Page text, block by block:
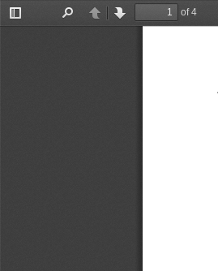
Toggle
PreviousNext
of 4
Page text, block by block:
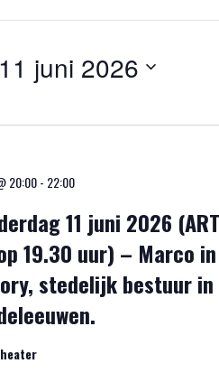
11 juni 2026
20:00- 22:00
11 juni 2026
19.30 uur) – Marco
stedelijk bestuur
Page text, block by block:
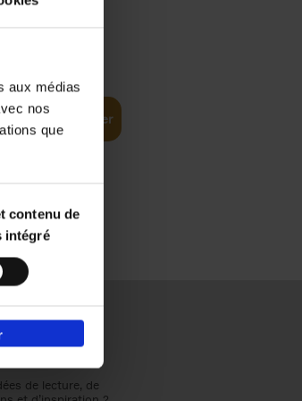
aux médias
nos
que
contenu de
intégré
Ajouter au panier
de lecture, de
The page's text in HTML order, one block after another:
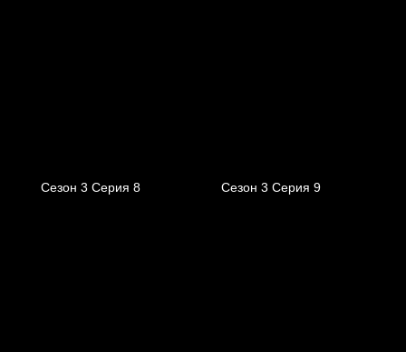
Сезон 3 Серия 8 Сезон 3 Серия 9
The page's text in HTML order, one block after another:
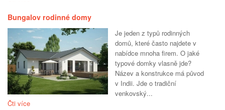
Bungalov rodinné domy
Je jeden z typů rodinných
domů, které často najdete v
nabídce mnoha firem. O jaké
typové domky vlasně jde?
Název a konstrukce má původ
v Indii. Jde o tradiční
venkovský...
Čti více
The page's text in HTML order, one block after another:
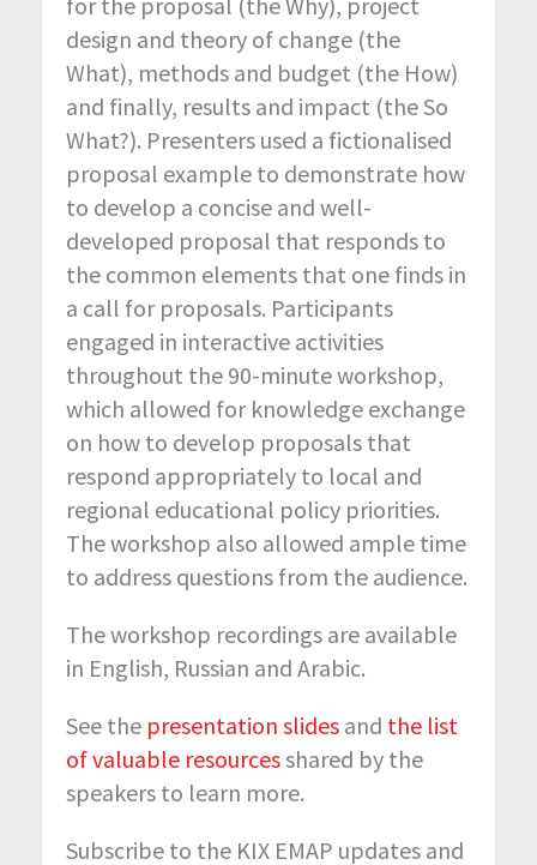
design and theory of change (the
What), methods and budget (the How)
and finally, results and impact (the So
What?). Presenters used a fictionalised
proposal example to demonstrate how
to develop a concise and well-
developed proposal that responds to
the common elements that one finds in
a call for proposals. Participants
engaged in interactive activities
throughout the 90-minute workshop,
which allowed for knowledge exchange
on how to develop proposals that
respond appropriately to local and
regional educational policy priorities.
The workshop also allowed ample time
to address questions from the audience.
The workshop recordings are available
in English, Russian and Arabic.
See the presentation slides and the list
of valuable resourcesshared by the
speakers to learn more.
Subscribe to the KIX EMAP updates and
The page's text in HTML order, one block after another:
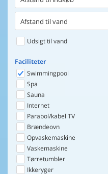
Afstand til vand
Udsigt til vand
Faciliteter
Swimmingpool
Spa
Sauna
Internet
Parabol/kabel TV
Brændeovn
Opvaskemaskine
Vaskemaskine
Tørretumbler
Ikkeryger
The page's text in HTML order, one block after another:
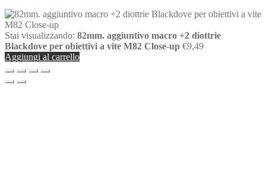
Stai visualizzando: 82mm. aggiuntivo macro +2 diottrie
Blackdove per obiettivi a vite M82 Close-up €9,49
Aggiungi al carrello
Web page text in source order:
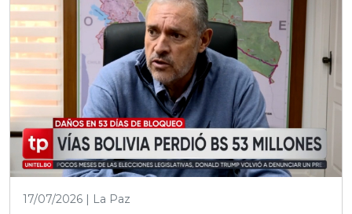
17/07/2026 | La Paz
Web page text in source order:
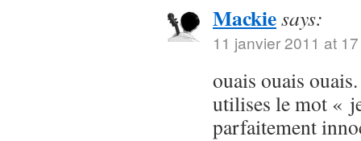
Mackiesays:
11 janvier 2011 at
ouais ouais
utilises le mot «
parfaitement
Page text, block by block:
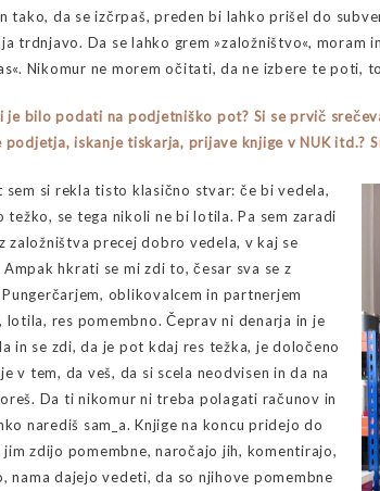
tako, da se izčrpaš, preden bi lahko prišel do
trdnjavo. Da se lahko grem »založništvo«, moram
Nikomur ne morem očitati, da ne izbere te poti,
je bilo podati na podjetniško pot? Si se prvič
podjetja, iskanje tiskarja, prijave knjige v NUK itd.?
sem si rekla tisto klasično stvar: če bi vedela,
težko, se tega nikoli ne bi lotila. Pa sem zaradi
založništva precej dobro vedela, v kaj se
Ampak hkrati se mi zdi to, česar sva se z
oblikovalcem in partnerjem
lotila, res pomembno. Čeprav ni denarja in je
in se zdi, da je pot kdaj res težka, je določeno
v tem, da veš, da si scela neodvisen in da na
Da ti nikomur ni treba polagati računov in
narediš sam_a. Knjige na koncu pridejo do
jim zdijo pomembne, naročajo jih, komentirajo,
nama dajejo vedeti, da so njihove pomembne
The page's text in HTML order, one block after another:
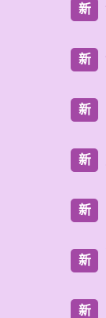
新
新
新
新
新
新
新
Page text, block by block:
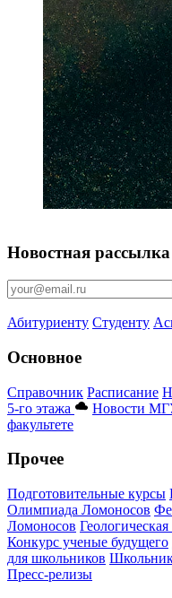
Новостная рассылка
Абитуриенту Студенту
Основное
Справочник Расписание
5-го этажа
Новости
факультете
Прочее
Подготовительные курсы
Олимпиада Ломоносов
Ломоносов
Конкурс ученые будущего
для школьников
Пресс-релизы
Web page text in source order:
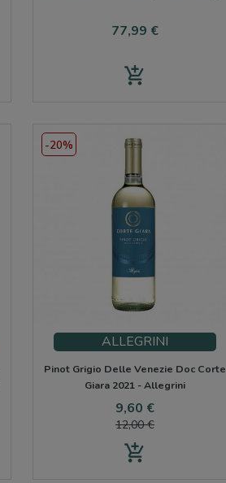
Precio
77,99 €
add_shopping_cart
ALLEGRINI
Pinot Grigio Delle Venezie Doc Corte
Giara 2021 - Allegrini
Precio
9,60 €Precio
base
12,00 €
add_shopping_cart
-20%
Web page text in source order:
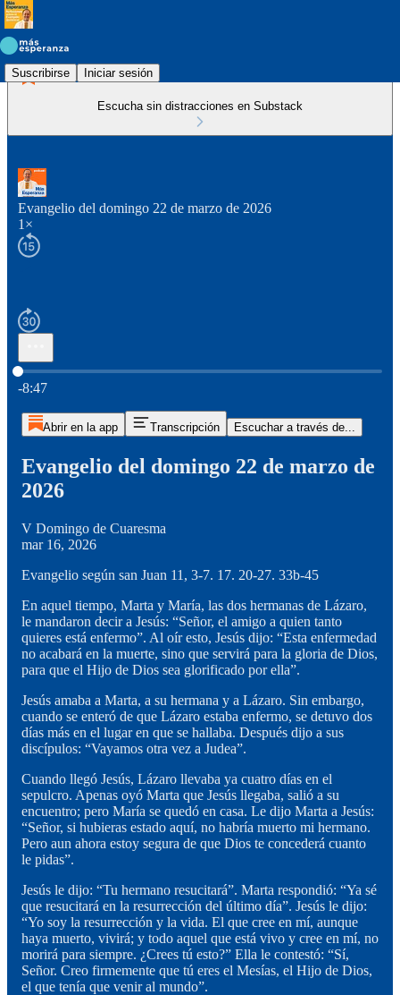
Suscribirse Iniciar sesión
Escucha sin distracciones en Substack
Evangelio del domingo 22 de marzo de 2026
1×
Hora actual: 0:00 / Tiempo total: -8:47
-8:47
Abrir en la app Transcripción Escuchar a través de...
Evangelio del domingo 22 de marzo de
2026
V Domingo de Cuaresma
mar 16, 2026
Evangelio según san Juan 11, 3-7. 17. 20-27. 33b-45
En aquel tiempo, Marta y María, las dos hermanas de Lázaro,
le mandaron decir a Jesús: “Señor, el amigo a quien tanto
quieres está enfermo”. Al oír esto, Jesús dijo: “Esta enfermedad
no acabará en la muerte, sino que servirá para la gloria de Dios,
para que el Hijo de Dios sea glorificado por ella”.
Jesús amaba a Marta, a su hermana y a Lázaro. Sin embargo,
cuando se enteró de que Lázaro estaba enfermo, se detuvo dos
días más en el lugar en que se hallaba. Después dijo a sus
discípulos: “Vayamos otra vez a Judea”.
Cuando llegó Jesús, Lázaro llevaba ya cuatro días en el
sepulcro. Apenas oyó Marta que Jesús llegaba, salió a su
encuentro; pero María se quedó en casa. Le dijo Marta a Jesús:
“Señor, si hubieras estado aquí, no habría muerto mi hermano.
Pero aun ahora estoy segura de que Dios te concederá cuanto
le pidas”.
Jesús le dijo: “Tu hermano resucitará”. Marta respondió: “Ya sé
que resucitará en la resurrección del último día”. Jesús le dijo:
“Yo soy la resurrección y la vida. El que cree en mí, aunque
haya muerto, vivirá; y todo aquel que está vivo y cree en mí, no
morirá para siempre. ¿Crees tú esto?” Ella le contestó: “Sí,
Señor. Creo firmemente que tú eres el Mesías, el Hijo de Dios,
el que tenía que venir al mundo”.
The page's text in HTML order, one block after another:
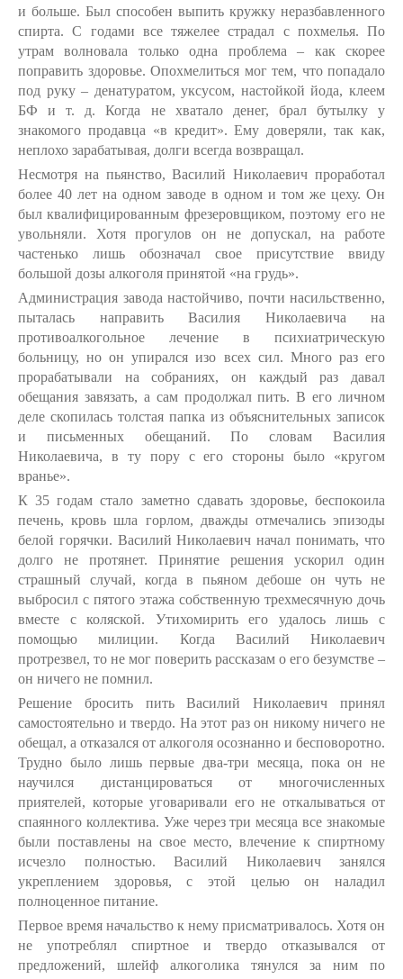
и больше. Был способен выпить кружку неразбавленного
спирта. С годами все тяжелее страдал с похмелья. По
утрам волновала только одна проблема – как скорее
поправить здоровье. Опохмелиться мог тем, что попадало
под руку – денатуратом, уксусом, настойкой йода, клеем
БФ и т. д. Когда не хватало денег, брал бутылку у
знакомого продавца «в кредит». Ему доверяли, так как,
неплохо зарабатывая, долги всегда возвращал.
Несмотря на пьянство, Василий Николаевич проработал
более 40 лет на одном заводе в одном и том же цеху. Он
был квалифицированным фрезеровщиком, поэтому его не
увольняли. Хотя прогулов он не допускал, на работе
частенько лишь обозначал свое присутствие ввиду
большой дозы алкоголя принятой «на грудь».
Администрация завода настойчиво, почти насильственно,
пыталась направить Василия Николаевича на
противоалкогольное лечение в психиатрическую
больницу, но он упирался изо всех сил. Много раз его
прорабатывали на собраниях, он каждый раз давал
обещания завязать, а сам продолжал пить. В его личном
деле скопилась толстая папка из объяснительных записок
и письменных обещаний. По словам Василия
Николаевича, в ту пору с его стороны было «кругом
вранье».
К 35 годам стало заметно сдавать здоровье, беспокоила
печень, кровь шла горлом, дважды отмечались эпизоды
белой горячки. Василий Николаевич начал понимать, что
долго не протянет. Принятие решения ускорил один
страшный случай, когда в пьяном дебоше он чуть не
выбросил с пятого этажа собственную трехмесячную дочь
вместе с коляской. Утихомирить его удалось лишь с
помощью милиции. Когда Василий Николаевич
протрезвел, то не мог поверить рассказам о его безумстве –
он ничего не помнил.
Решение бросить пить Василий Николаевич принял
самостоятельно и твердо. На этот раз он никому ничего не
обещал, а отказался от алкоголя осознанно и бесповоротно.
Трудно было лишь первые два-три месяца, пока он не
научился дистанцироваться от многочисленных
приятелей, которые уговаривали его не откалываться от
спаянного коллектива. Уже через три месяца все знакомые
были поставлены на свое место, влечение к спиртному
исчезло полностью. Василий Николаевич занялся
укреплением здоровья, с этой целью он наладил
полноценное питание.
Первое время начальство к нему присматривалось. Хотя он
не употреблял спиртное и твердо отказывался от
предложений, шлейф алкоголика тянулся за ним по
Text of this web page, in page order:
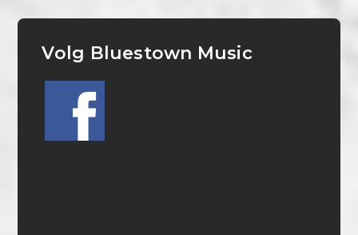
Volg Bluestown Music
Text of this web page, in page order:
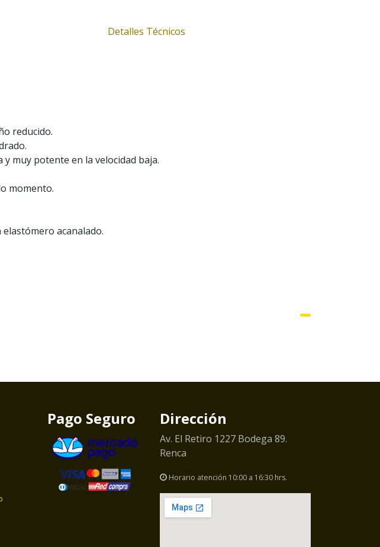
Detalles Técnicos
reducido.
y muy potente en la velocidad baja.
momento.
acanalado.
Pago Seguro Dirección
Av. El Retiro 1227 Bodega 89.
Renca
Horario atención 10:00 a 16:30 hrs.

▶ [What to do]: Retype the entries above word for word, minus any images.

▶ [Result of this exercise]:
Page text, block by block:
Toggle
PreviousNext
of 4
Page text, block by block:
11 juni 2026
20:00- 22:00
11 juni 2026
19.30 uur) – Marco
stedelijk bestuur
Page text, block by block:
aux médias
nos
que
contenu de
intégré
Ajouter au panier
de lecture, de
The page's text in HTML order, one block after another:
Сезон 3 Серия 8 Сезон 3 Серия 9
The page's text in HTML order, one block after another:
Bungalov rodinné domy
Je jeden z typů rodinných
domů, které často najdete v
nabídce mnoha firem. O jaké
typové domky vlasně jde?
Název a konstrukce má původ
v Indii. Jde o tradiční
venkovský...
Čti více
The page's text in HTML order, one block after another:
design and theory of change (the
What), methods and budget (the How)
and finally, results and impact (the So
What?). Presenters used a fictionalised
proposal example to demonstrate how
to develop a concise and well-
developed proposal that responds to
the common elements that one finds in
a call for proposals. Participants
engaged in interactive activities
throughout the 90-minute workshop,
which allowed for knowledge exchange
on how to develop proposals that
respond appropriately to local and
regional educational policy priorities.
The workshop also allowed ample time
to address questions from the audience.
The workshop recordings are available
in English, Russian and Arabic.
See the presentation slides and the list
of valuable resourcesshared by the
speakers to learn more.
Subscribe to the KIX EMAP updates and
The page's text in HTML order, one block after another:
Afstand til vand
Udsigt til vand
Faciliteter
Swimmingpool
Spa
Sauna
Internet
Parabol/kabel TV
Brændeovn
Opvaskemaskine
Vaskemaskine
Tørretumbler
Ikkeryger
The page's text in HTML order, one block after another:
Stai visualizzando: 82mm. aggiuntivo macro +2 diottrie
Blackdove per obiettivi a vite M82 Close-up €9,49
Aggiungi al carrello
Web page text in source order:
17/07/2026 | La Paz
Web page text in source order:
Mackiesays:
11 janvier 2011 at
ouais ouais
utilises le mot «
parfaitement
Page text, block by block:
tako, da se izčrpaš, preden bi lahko prišel do
trdnjavo. Da se lahko grem »založništvo«, moram
Nikomur ne morem očitati, da ne izbere te poti,
je bilo podati na podjetniško pot? Si se prvič
podjetja, iskanje tiskarja, prijave knjige v NUK itd.?
sem si rekla tisto klasično stvar: če bi vedela,
težko, se tega nikoli ne bi lotila. Pa sem zaradi
založništva precej dobro vedela, v kaj se
Ampak hkrati se mi zdi to, česar sva se z
oblikovalcem in partnerjem
lotila, res pomembno. Čeprav ni denarja in je
in se zdi, da je pot kdaj res težka, je določeno
v tem, da veš, da si scela neodvisen in da na
Da ti nikomur ni treba polagati računov in
narediš sam_a. Knjige na koncu pridejo do
jim zdijo pomembne, naročajo jih, komentirajo,
nama dajejo vedeti, da so njihove pomembne
The page's text in HTML order, one block after another:
新
新
新
新
新
新
新
Page text, block by block:
Новостная рассылка
Абитуриенту Студенту
Основное
Справочник Расписание
5-го этажа
Новости
факультете
Прочее
Подготовительные курсы
Олимпиада Ломоносов
Ломоносов
Конкурс ученые будущего
для школьников
Пресс-релизы
Web page text in source order:
Precio
77,99 €
add_shopping_cart
ALLEGRINI
Pinot Grigio Delle Venezie Doc Corte
Giara 2021 - Allegrini
Precio
9,60 €Precio
base
12,00 €
add_shopping_cart
-20%
Web page text in source order:
Suscribirse Iniciar sesión
Escucha sin distracciones en Substack
Evangelio del domingo 22 de marzo de 2026
1×
Hora actual: 0:00 / Tiempo total: -8:47
-8:47
Abrir en la app Transcripción Escuchar a través de...
Evangelio del domingo 22 de marzo de
2026
V Domingo de Cuaresma
mar 16, 2026
Evangelio según san Juan 11, 3-7. 17. 20-27. 33b-45
En aquel tiempo, Marta y María, las dos hermanas de Lázaro,
le mandaron decir a Jesús: “Señor, el amigo a quien tanto
quieres está enfermo”. Al oír esto, Jesús dijo: “Esta enfermedad
no acabará en la muerte, sino que servirá para la gloria de Dios,
para que el Hijo de Dios sea glorificado por ella”.
Jesús amaba a Marta, a su hermana y a Lázaro. Sin embargo,
cuando se enteró de que Lázaro estaba enfermo, se detuvo dos
días más en el lugar en que se hallaba. Después dijo a sus
discípulos: “Vayamos otra vez a Judea”.
Cuando llegó Jesús, Lázaro llevaba ya cuatro días en el
sepulcro. Apenas oyó Marta que Jesús llegaba, salió a su
encuentro; pero María se quedó en casa. Le dijo Marta a Jesús:
“Señor, si hubieras estado aquí, no habría muerto mi hermano.
Pero aun ahora estoy segura de que Dios te concederá cuanto
le pidas”.
Jesús le dijo: “Tu hermano resucitará”. Marta respondió: “Ya sé
que resucitará en la resurrección del último día”. Jesús le dijo:
“Yo soy la resurrección y la vida. El que cree en mí, aunque
haya muerto, vivirá; y todo aquel que está vivo y cree en mí, no
morirá para siempre. ¿Crees tú esto?” Ella le contestó: “Sí,
Señor. Creo firmemente que tú eres el Mesías, el Hijo de Dios,
el que tenía que venir al mundo”.
The page's text in HTML order, one block after another:
и больше. Был способен выпить кружку неразбавленного
спирта. С годами все тяжелее страдал с похмелья. По
утрам волновала только одна проблема – как скорее
поправить здоровье. Опохмелиться мог тем, что попадало
под руку – денатуратом, уксусом, настойкой йода, клеем
БФ и т. д. Когда не хватало денег, брал бутылку у
знакомого продавца «в кредит». Ему доверяли, так как,
неплохо зарабатывая, долги всегда возвращал.
Несмотря на пьянство, Василий Николаевич проработал
более 40 лет на одном заводе в одном и том же цеху. Он
был квалифицированным фрезеровщиком, поэтому его не
увольняли. Хотя прогулов он не допускал, на работе
частенько лишь обозначал свое присутствие ввиду
большой дозы алкоголя принятой «на грудь».
Администрация завода настойчиво, почти насильственно,
пыталась направить Василия Николаевича на
противоалкогольное лечение в психиатрическую
больницу, но он упирался изо всех сил. Много раз его
прорабатывали на собраниях, он каждый раз давал
обещания завязать, а сам продолжал пить. В его личном
деле скопилась толстая папка из объяснительных записок
и письменных обещаний. По словам Василия
Николаевича, в ту пору с его стороны было «кругом
вранье».
К 35 годам стало заметно сдавать здоровье, беспокоила
печень, кровь шла горлом, дважды отмечались эпизоды
белой горячки. Василий Николаевич начал понимать, что
долго не протянет. Принятие решения ускорил один
страшный случай, когда в пьяном дебоше он чуть не
выбросил с пятого этажа собственную трехмесячную дочь
вместе с коляской. Утихомирить его удалось лишь с
помощью милиции. Когда Василий Николаевич
протрезвел, то не мог поверить рассказам о его безумстве –
он ничего не помнил.
Решение бросить пить Василий Николаевич принял
самостоятельно и твердо. На этот раз он никому ничего не
обещал, а отказался от алкоголя осознанно и бесповоротно.
Трудно было лишь первые два-три месяца, пока он не
научился дистанцироваться от многочисленных
приятелей, которые уговаривали его не откалываться от
спаянного коллектива. Уже через три месяца все знакомые
были поставлены на свое место, влечение к спиртному
исчезло полностью. Василий Николаевич занялся
укреплением здоровья, с этой целью он наладил
полноценное питание.
Первое время начальство к нему присматривалось. Хотя он
не употреблял спиртное и твердо отказывался от
предложений, шлейф алкоголика тянулся за ним по
Text of this web page, in page order:
Volg Bluestown Music
Text of this web page, in page order:
Detalles Técnicos
reducido.
y muy potente en la velocidad baja.
momento.
acanalado.
Pago Seguro Dirección
Av. El Retiro 1227 Bodega 89.
Renca
Horario atención 10:00 a 16:30 hrs.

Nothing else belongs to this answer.